A comparison of all the results with the study data set is given in Table 3 and Figure 1.

TABLE 3.

Comparison of AUC-ROC values of different models created during the study

graphic file with name tp-101-e125-g003.jpg

Open in a new tab

FIGURE 1. — ROC curve comparison of different models created during the study.

DISCUSSION

This study is a proof-of-concept that machine-learning algorithms can be an invaluable tool, supporting the decision-making process for liver transplant organ allocation. This is particularly relevant in the current high-stakes environment where suboptimal organ utility leads to either increased waiting list mortality or patient mortality after transplantation.
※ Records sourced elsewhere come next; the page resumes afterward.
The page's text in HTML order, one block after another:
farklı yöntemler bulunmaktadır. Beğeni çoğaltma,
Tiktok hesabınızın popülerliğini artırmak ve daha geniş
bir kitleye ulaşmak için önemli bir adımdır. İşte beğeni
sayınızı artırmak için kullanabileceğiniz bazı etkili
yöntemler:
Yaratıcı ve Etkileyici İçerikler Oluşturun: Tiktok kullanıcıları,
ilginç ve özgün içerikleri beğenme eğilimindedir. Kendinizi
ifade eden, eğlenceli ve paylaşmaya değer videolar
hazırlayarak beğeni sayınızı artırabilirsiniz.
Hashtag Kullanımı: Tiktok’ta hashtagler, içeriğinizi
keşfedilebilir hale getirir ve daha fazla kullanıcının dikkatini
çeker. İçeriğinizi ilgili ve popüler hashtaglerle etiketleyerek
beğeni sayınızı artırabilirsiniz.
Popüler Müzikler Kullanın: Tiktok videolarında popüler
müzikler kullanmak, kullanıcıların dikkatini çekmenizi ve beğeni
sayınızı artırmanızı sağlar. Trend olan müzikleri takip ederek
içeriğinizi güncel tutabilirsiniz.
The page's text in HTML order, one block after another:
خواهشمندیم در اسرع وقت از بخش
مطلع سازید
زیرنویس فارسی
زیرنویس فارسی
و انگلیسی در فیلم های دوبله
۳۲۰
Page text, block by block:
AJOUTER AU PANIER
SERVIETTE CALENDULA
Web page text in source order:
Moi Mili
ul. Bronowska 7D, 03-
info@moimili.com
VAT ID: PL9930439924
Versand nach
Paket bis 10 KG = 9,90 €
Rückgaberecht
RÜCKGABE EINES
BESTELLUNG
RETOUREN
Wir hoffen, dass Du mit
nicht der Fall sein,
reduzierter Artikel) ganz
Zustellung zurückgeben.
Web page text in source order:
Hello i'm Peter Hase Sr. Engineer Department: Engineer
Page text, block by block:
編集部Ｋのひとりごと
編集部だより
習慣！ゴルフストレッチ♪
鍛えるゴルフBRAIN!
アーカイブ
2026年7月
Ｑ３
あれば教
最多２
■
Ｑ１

The results of this study revealed that using 15 of the top-ranking donor and recipient variables available before transplantation were the best predictors of outcome with an average AUC-ROC of 0.818 with the random forest algorithm and 0.835 with artificial neural networks. Both machine learning techniques showed significant improvements in AUC-ROC with characteristic selection. This was followed by training the random forest classifier with the variables used to calculate DRI plus MELD score (AUC-ROC, 0.764). Using the random forest classifier with the factors used to calculate DRI improved the discrimination of DRI from 0.680 to 0.697. SOFT score achieved an average AUC-ROC of 0.638. Assessing the predictive accuracy of the final models with top 15 factors, as trained for 30 day outcome, for graft failure at 3 months, the AUC-ROC value decreased from 0.818 to 0.715 with random forests and 0.835 to 0.559 with neural networks. By comparison, DRI prediction of 3 month graft failure was 0.595.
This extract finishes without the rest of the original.